Aim of the task:
Please repeat, from the entries that follow, the lines from the one containing "handling (193, 2, 248, 21)" through the one containing "featured (117, 2, 171, 21)" exactly, adding nothing.

------------------------------------------------------------------------

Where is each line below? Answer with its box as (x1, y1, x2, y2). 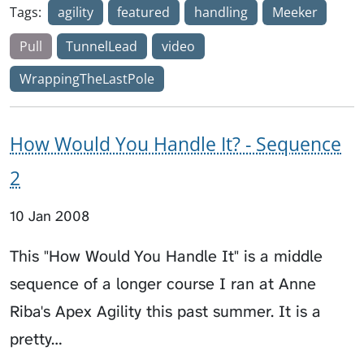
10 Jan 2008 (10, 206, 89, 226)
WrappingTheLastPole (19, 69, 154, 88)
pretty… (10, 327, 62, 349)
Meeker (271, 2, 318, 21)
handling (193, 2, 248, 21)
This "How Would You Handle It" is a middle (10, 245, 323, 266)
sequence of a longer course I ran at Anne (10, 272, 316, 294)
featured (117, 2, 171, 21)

------------------------------------------------------------------------

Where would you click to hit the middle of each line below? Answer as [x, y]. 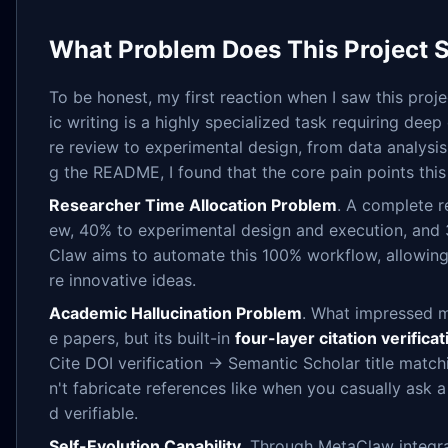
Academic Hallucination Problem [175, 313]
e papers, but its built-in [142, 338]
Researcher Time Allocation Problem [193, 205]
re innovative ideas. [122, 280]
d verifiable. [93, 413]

------------------------------------------------------------------------

Response to this exercise:
handling (193, 2, 248, 21)
This "How Would You Handle It" is a middle (10, 245, 323, 266)
sequence of a longer course I ran at Anne (10, 272, 316, 294)
featured (117, 2, 171, 21)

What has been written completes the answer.